### PROBLEM TO WORK ON
Could you find every line in the records below that contains the word "Viztaar" and copy it?

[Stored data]
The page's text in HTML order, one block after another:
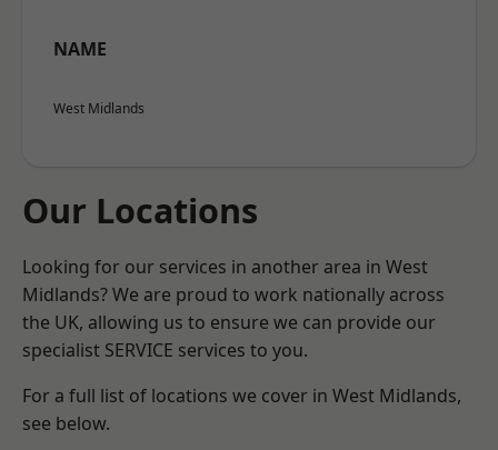
NAME
West Midlands
Our Locations
Looking for our services in another area in West
Midlands? We are proud to work nationally across
the UK, allowing us to ensure we can provide our
specialist SERVICE services to you.
For a full list of locations we cover in West Midlands,
see below.
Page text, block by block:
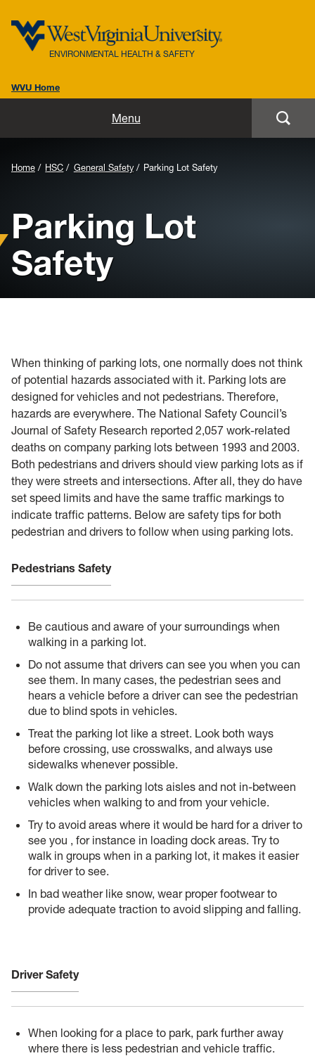
ENVIRONMENTAL HEALTH & SAFETY
WVU Home
Menu
Environmental / Public Health
Safety / Health
Training
Controlled Substance Use in Research
HSC
Chemical Waste
Coronavirus
Flu
Remote Learning Assignments
Background
for
Header:
Home HSC General Safety Parking Lot Safety
Parking Lot
Safety
When thinking of parking lots, one normally does not think
of potential hazards associated with it. Parking lots are
designed for vehicles and not pedestrians. Therefore,
hazards are everywhere. The National Safety Council’s
Journal of Safety Research reported 2,057 work-related
deaths on company parking lots between 1993 and 2003.
Both pedestrians and drivers should view parking lots as if
they were streets and intersections. After all, they do have
set speed limits and have the same traffic markings to
indicate traffic patterns. Below are safety tips for both
pedestrian and drivers to follow when using parking lots.
Pedestrians Safety
Be cautious and aware of your surroundings when
walking in a parking lot.
Do not assume that drivers can see you when you can
see them. In many cases, the pedestrian sees and
hears a vehicle before a driver can see the pedestrian
due to blind spots in vehicles.
Treat the parking lot like a street. Look both ways
before crossing, use crosswalks, and always use
sidewalks whenever possible.
Walk down the parking lots aisles and not in-between
vehicles when walking to and from your vehicle.
Try to avoid areas where it would be hard for a driver to
see you , for instance in loading dock areas. Try to
walk in groups when in a parking lot, it makes it easier
for driver to see.
In bad weather like snow, wear proper footwear to
provide adequate traction to avoid slipping and falling.
Driver Safety
When looking for a place to park, park further away
where there is less pedestrian and vehicle traffic.
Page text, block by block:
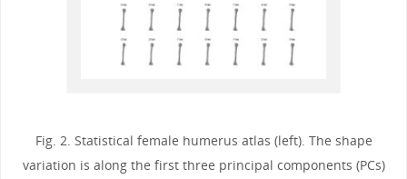
Fig. 2. Statistical female humerus atlas (left). The shape
variation is along the first three principal components (PCs)
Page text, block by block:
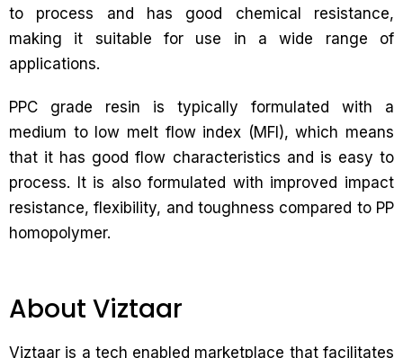
to process and has good chemical resistance,
making it suitable for use in a wide range of
applications.
PPC grade resin is typically formulated with a
medium to low melt flow index (MFI), which means
that it has good flow characteristics and is easy to
process. It is also formulated with improved impact
resistance, flexibility, and toughness compared to PP
homopolymer.
About Viztaar
Viztaar is a tech enabled marketplace that facilitates
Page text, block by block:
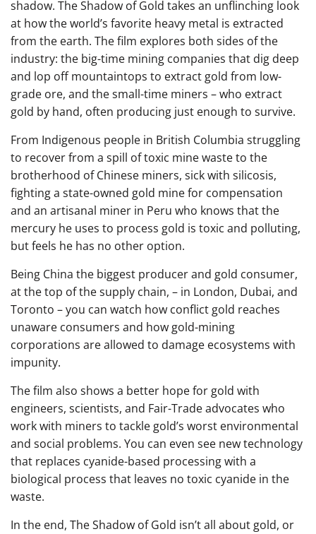
shadow. The Shadow of Gold takes an unflinching look
at how the world’s favorite heavy metal is extracted
from the earth. The film explores both sides of the
industry: the big-time mining companies that dig deep
and lop off mountaintops to extract gold from low-
grade ore, and the small-time miners – who extract
gold by hand, often producing just enough to survive.
From Indigenous people in British Columbia struggling
to recover from a spill of toxic mine waste to the
brotherhood of Chinese miners, sick with silicosis,
fighting a state-owned gold mine for compensation
and an artisanal miner in Peru who knows that the
mercury he uses to process gold is toxic and polluting,
but feels he has no other option.
Being China the biggest producer and gold consumer,
at the top of the supply chain, – in London, Dubai, and
Toronto – you can watch how conflict gold reaches
unaware consumers and how gold-mining
corporations are allowed to damage ecosystems with
impunity.
The film also shows a better hope for gold with
engineers, scientists, and Fair-Trade advocates who
work with miners to tackle gold’s worst environmental
and social problems. You can even see new technology
that replaces cyanide-based processing with a
biological process that leaves no toxic cyanide in the
waste.
In the end, The Shadow of Gold isn’t all about gold, or
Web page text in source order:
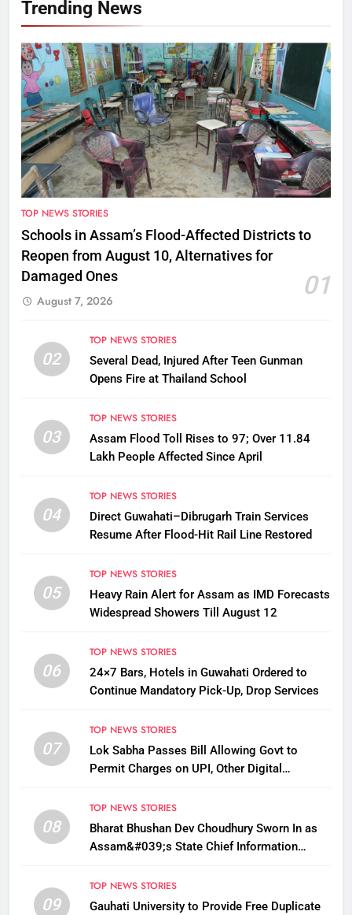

### SOLUTION TO THIS EXERCISE
About Viztaar
Viztaar is a tech enabled marketplace that facilitates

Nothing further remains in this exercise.